Calorie consumption to cover protein needs (0.8 gr/kg/day) would already be partially covered thanks to whole grain cereals, legumes and nuts; therefore, a high consumption of foods of animal origin is not necessary, focusing on fish and poultry due to their low saturated fat content. In fact, it is not even necessary to consume foods of animal origin to cover protein needs, as a correct vegan diet has shown [33].

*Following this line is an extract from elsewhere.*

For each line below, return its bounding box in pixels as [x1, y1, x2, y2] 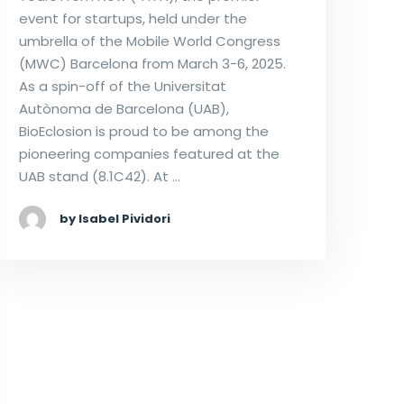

2.3.2. Promotion in Clinical Practice and at the School Environment

In order to include the dimension of sustainability in the nutritional management of the patient, as well as in the promotion of healthy lifestyles for the general population, it is important that the healthy and sustainable alternatives identified above are listed in clinical practice guidelines and dietary guidelines.
Nutritional counseling is a routine practice to a greater or lesser extent for different health professionals, and particularly for nurses. They should take into account the age, gender and educational level of the people that they are addressing. Each sector of the population may require specific indications since there are different consumption patterns based on the demographic variables [8][34][35].
On the other hand, children have at least one meal a day in their school environment and the behaviors learned at these ages are more strongly maintained over time, turning the school into a strategic point.
For all of the above, scholars encourage all healthcare professionals, especially those working in schools, to consider sustainability when carrying out a patient counseling menu review, the promotion of healthy lifestyles and/or applying diet therapy as a therapeutic tool.

3. Conclusions

The Western eating pattern and the consequent food production system not only endangers the health of people but also the planet. It is therefore highly advisable to redirect the habits and lifestyles of consumers, in which healthcare workers involved in nutritional counselling have a great task at hand through educational activities and health promotion.
A balanced calorie diet based on plant-based foods that can meet the needs of most micronutrients, fiber, carbohydrates, and most of fat and protein is ideal. The supply of protein of animal origin (prioritizing poultry and fish and taking care of the quality of the product) should be implemented in small quantities to ensure protein requirements of 0.8 g/kg/day and make the appropriate adaptations according to the level of physical activity. It could significantly reduce global morbidity and mortality associated with chronic diseases, reducing the environmental impact of food production and maintaining a framework of sustainability conditioned by the consumption of fresh, seasonal, locally produced and minimally packaged products.
This often does not mean implementing new eating patterns, but rather returning to those that have been traditionally practiced. For this reason, it is necessary to bet on a sustainable diet, with existing varieties, which allows citizens the possibility of choosing.
Consolidating the implementation of sustainable diets requires working on the triangulation of concepts of food–health–environment from children in schools, and that is permanently reinforced during all stages of the life, both for the healthy and ill, by healthcare workers (HCW), who should establish the appropriate modifications according to the age, gender and health situation.